That’s not say that the “what” doesn’t matter any more. It does. A lot. It’s the spine of the news body — without it, everything else collapses.

What I would suggest is not zeroing out the attention paid to and resources devoted to pursuing the “what.” Instead, I — and I think VandeHei — would recommend a reallocation of the resources. I don’t have a specific number, but 50 percent “what,” 25 percent “so what” and 25 percent “now what” seems like a rough approximation of how a mainstream media outlet should split its resources. For newer arrivals on the media scene, the “so what/now what” percentage would — and should — be higher.

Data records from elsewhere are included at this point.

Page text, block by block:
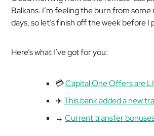
Balkans. I’m feeling the burn from
days, so let’s finish off the week before I
Here’s what I’ve got for you:
💳Capital One Offers are
✈️This bank added a new
↔️ Current transfer
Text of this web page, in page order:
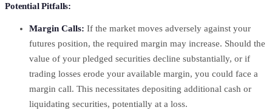
Potential Pitfalls:
Margin Calls: If the market moves adversely against your
futures position, the required margin may increase. Should the
value of your pledged securities decline substantially, or if
trading losses erode your available margin, you could face a
margin call. This necessitates depositing additional cash or
liquidating securities, potentially at a loss.
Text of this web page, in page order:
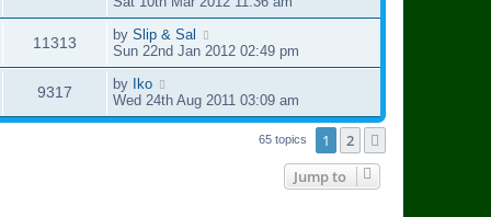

That point tends to get lost in conversations about the future of media. There’s a tendency to assume it’s an all-or-nothing proposition. Either you report the “what” or you spend your time putting rubber bands on watermelons and turning optical illusions into web traffic bonanzas. False choice — and one that serves as a conversation stopper in a conversation that we in journalism badly need to have.

Truth: We need to do both the “what” and the “so what/now what” of journalism. But as the audience for the “what” continues to be harder and harder to capture (and, less fun to talk about but no less true, monetize), we need to also understand that the best way to get people addicted to our content may be to spend more time and energy on the “so what” and “now what” sides of the journalistic equation.